Finding a New Representation of an Equation after Rotating through a Given Angle
Find a new representation of the equation[latex]\,two{x}^{two}-xy+2{y}^{ii}-30=0\,[/latex]later rotating through an angle of[latex]\,\theta =45°.[/latex]
Writing Equations of Rotated Conics in Standard Form
Now that nosotros can find the standard form of a conic when we are given an angle of rotation, we will learn how to transform the equation of a conic given in the class[latex]\,A{x}^{ii}+Bxy+C{y}^{two}+Dx+Ey+F=0\,[/latex]into standard course past rotating the axes. To do and then, nosotros volition rewrite the general form as an equation in the[latex]\,{ten}^{\prime }\,[/latex]and[latex]\,{y}^{\prime }\,[/latex]coordinate organization without the[latex]\,{x}^{\prime }{y}^{\prime }\,[/latex]term, by rotating the axes past a measure out of[latex]\,\theta \,[/latex]that satisfies
[latex]\mathrm{cot}\left(2\theta \right)=\frac{A-C}{B}[/latex]
We take learned already that any conic may be represented by the second caste equation
[latex]A{10}^{2}+Bxy+C{y}^{2}+Dx+Ey+F=0[/latex]

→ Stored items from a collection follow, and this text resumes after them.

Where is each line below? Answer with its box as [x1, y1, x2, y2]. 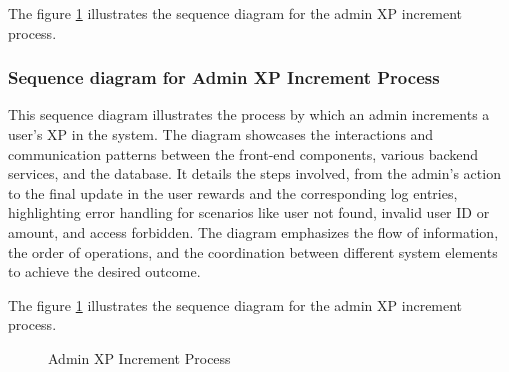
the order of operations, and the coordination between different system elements [8, 241, 498, 262]
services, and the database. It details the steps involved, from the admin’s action [8, 163, 501, 184]
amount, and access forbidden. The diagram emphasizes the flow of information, [8, 221, 499, 242]
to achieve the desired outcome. [8, 261, 201, 282]
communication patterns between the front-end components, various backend [8, 143, 479, 164]
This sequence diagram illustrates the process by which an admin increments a [8, 104, 490, 125]
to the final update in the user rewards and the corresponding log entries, [8, 182, 458, 203]
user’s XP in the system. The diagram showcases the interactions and [8, 124, 434, 144]
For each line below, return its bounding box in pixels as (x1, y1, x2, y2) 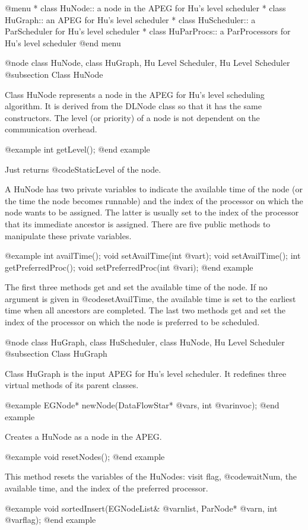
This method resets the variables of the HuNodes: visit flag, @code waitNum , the (5, 470, 297, 483)
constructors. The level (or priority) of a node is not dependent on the (5, 111, 260, 123)
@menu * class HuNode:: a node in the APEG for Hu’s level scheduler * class (5, 2, 286, 14)
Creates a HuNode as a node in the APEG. (5, 430, 162, 443)
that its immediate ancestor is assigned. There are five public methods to (5, 217, 271, 230)
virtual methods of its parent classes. (5, 379, 139, 391)
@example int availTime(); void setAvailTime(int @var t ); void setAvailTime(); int (5, 249, 301, 262)
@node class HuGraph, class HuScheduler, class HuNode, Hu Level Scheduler (5, 335, 285, 348)
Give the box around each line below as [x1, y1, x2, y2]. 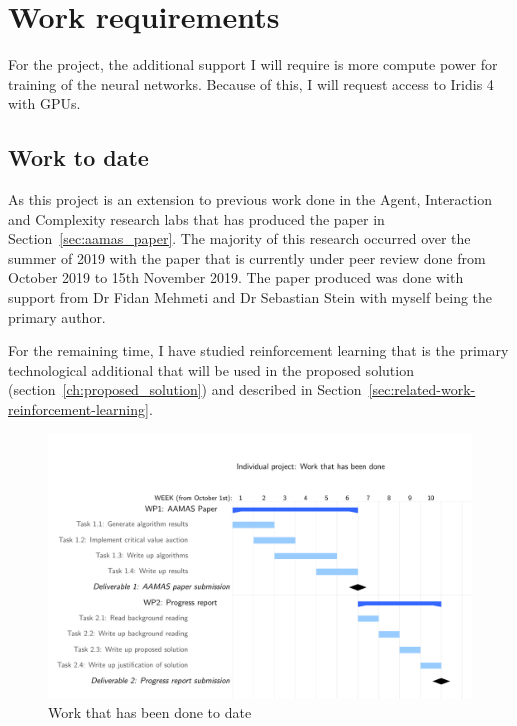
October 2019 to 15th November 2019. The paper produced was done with [8, 267, 464, 288]
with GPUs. [8, 93, 81, 114]
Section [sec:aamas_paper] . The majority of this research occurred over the [8, 228, 471, 249]
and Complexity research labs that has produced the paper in [8, 208, 385, 229]
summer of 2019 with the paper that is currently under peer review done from [8, 247, 486, 268]
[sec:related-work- [368, 379, 476, 400]
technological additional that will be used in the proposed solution [8, 359, 414, 380]
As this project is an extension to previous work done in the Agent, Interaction [8, 189, 492, 210]
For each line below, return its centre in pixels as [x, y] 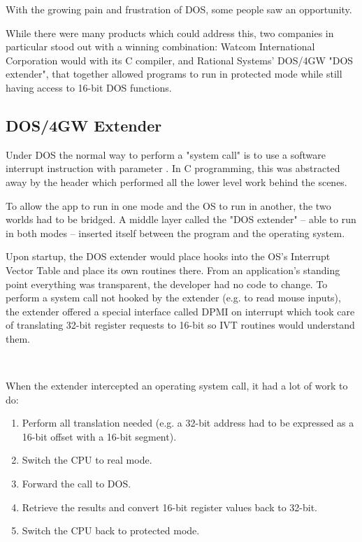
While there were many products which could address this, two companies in [170, 33]
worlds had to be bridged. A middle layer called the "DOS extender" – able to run [181, 219]
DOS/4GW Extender [84, 125]
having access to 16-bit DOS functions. [89, 87]
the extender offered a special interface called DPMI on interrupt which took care [180, 311]
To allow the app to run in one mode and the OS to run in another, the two [168, 205]
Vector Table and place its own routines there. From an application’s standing [173, 270]
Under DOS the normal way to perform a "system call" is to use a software [166, 154]
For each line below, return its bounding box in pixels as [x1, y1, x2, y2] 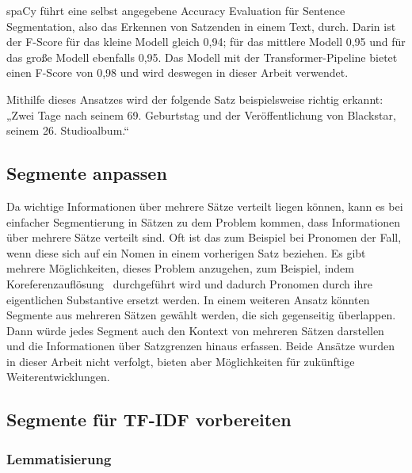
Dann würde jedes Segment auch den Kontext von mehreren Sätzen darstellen [6, 322, 384, 338]
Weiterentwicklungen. [6, 368, 110, 385]
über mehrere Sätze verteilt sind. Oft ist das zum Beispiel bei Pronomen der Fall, [6, 229, 402, 246]
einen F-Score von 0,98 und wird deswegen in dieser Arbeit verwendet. [6, 64, 349, 81]
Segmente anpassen [6, 161, 167, 185]
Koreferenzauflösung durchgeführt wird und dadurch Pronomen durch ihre [6, 275, 372, 292]
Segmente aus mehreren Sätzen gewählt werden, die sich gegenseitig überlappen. [6, 307, 396, 323]
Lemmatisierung [6, 448, 112, 468]

where[latex]\,A,B,[/latex]and[latex]\,C\,[/latex]are non all naught. However, if[latex]\,B\ne 0,[/latex] and then we have an[latex]\,xy\,[/latex]term that prevents us from rewriting the equation in standard form. To eliminate it, we can rotate the axes by an acute angle[latex]\,\theta \,[/latex]where[latex]\,\mathrm{cot}\left(2\theta \correct)=\frac{A-C}{B}.[/latex]
- If[latex]\,\mathrm{cot}\left(2\theta \right)>0,[/latex] then[latex]\,2\theta \,[/latex] is in the start quadrant, and[latex]\,\theta \,[/latex] is between[latex]\,\left(0°,45°\right).[/latex]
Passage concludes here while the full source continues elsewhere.